「99人以下の中小企業の社員が辞めずにイキイキ働くようになる」を実現する人材育成社です。
「本当は職場の飲み会にはあまり行きたくありません。もっぱら、飲み会に参加していない人間の噂話が話題の中心だからです。でも、自分が噂話のターゲットにされるのは嫌なので、いたし方なく参加しています」
これは先日、弊社が監督職を対象にした公開セミナーを担当させていただいた際に、ある男性の受講者が語った言葉です。
彼は、飲み会自体は決して苦手というわけではないそうですが、噂話ばかりしている飲み会に行くのが時間とお金のムダと感じてしまうとのことでした。
確かに彼の勤める会社に限らず、職場の飲み会は多かれ少なかれ噂話で盛り上がることはよくあることです。
飲み会での噂話は必ずしもマイナスの内容ばかりではないでしょうが、それでも他者を揶揄したりすることは少なくないと言えそうな気がします。
先日も、たまたま入った居酒屋で隣に座っていた管理者と思われる人たちが、部下のことを面白おかしく噂して、大笑いしているのを見かけました。
話は変わりますが、先日亡くなったジャニーズ事務所の創業者ジャニー喜多川さんは、所属タレントを指導したり叱ったりする際は直接本人に指摘し、本人がいないところでそれを嘆いたり他者を介したりすることは決してしなかったとのことです。
「直接叱る」ことは、ジャニーズ事務所を興して57年、40グループ、160人以上のアイドルをこの世に送り出し、人気アイドルに育て上げたジャニー喜多川さんならではの一つの哲学だったのかもしれません。
部下を育成するうえでは、必要に応じてほめたり叱ったりすることはとても大切なことです。しかし、それを適切に行わないと、成長どころか逆に本人のやる気を失わせてしまったりしかねない面も持っています。
ほめるときの有効なポイントの一つに、本人に直接伝えるだけでなく、他者を介したり人前でほめたりすることがあります。一方、叱る際のポイントとしては、決して間に人を介したりするのではなく、直接伝えることが大切です。マイナスのことを第三者者から指摘されたりしたら、嫌な気持ちになるのは想像に難くないでしょう。
ジャニー喜多川さんは、そのような人間の感情の機微を十分に理解してされていたのでしょう。それ故に、「叱る際はその場で直接本人に言う。
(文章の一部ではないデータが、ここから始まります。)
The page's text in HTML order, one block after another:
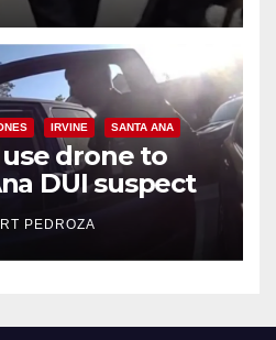
IRVINE SANTA ANA
drone to
DUI suspect
collision
PEDROZA
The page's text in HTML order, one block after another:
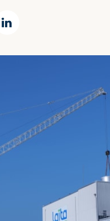
Linkedin
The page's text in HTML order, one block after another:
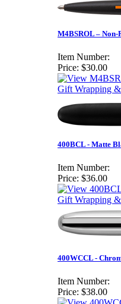
M4BSROL – Non-
Item Number:
Price: $30.00
Gift Wrapping
400BCL - Matte
Item Number:
Price: $36.00
Gift Wrapping
400WCCL -
Item Number:
Price: $38.00
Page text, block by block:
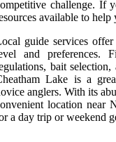
challenge. If
available to help
guide services
and preferences.
bait selection,
Lake is a
anglers. With its
location near
a day trip or weekend
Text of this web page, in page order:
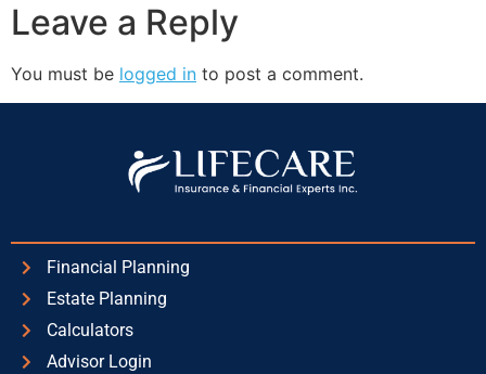
Leave a Reply
You must be logged in to post a comment.
Financial Planning
Estate Planning
Calculators
Advisor Login
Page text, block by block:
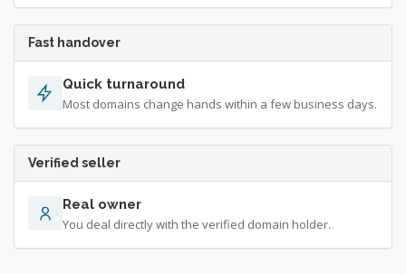
Fast handover
Quick turnaround
Most domains change hands within a few business days.
Verified seller
Real owner
You deal directly with the verified domain holder.
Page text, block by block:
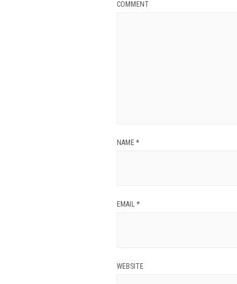
COMMENT
NAME *
EMAIL *
WEBSITE
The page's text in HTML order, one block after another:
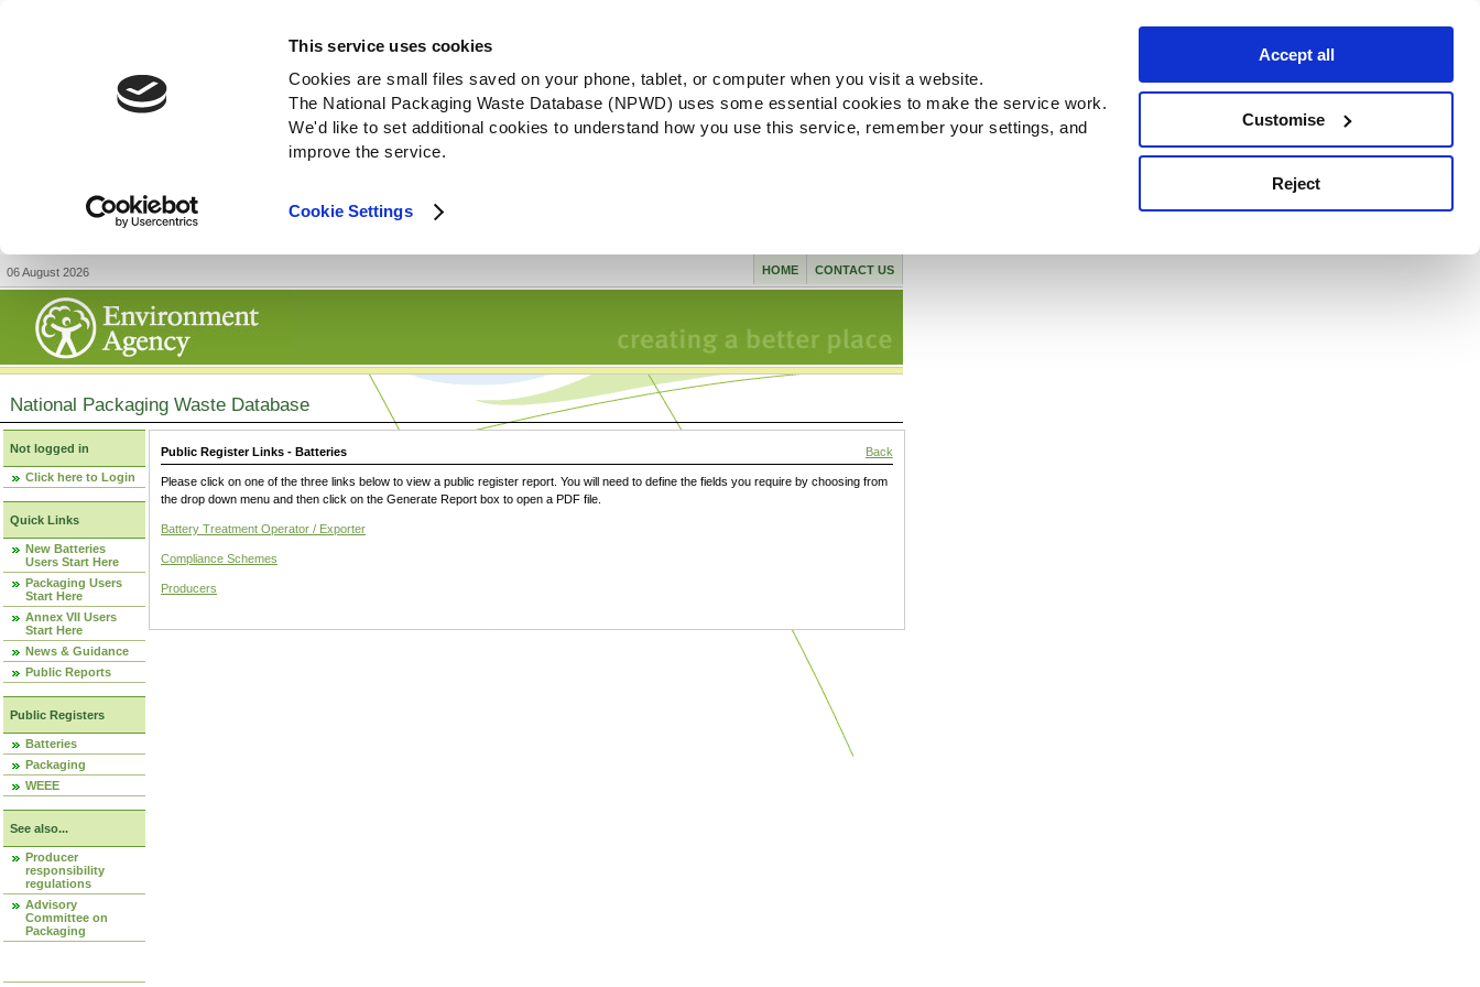
This service uses cookies
Cookies are small files saved on your phone, tablet, or computer when you visit a website.
The National Packaging Waste Database (NPWD) uses some essential cookies to make the service work.
We'd like to set additional cookies to understand how you use this service, remember your settings, and
improve the service.
Cookie Settings
Accept all
Customise
Reject
06 August 2026 CONTACT US
HOME
National Packaging Waste Database
Not logged in
Click here to Login
Quick Links
New Batteries
Users Start Here
Packaging Users
Start Here
Annex VII Users
Start Here
News & Guidance
Public Reports
Public Registers
Batteries
Packaging
WEEE
See also...
Producer
responsibility
regulations
Advisory
Committee on
Packaging
Public Register Links - Batteries Back
Please click on one of the three links below to view a public register report. You will need to define the fields you require by choosing from
the drop down menu and then click on the Generate Report box to open a PDF file.
Battery Treatment Operator / Exporter
Compliance Schemes
Producers
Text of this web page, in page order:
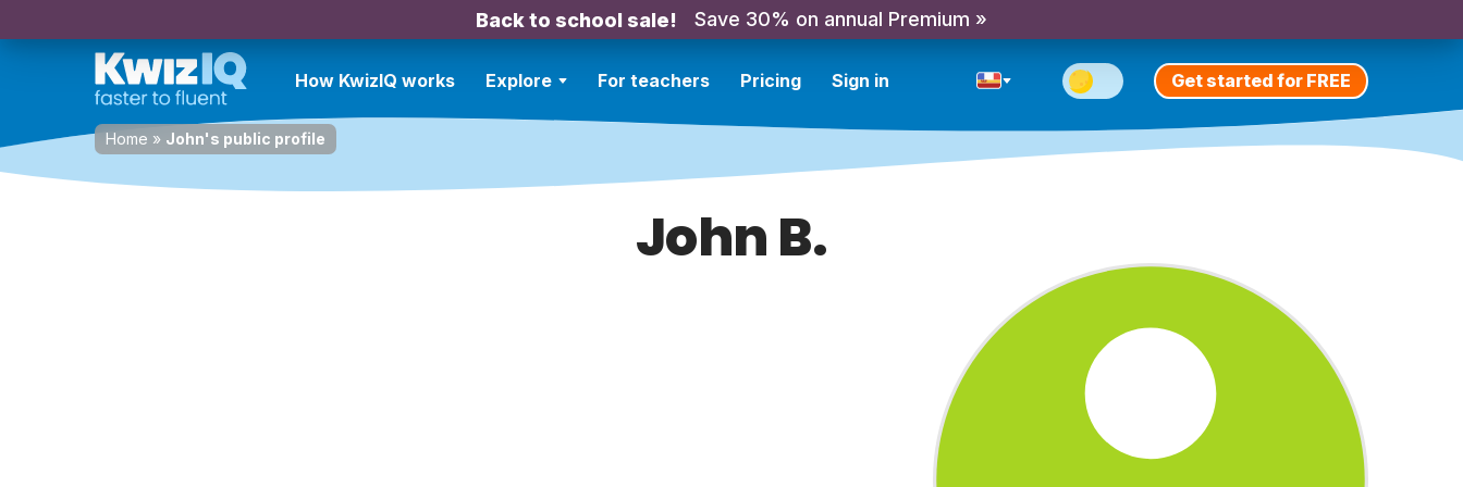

」をきちんと実践されていたのだと思います。
そして、このことは叱られる側にとってもジャニー喜多川さんへの信頼を、そして両者の絆を強くすることにつながっていったのではないでしょうか。
これこそが、所属する大勢のタレントをトップアイドルにまで成長させ、今も強い絆で結ばれているジャニーズ事務所の成功の秘訣の一つだったのではないかと思うのです。
さて、冒頭の例のように、飲み会では部下のことをいろいろと揶揄するのに、いざ本人を目の前にすると、きちんと指導できない上司がいます。
マイナスのことであればあるほど、他者の口からでなく直接上司の口から伝えること、それが部下の成長のために大切であることは言うまでもありません。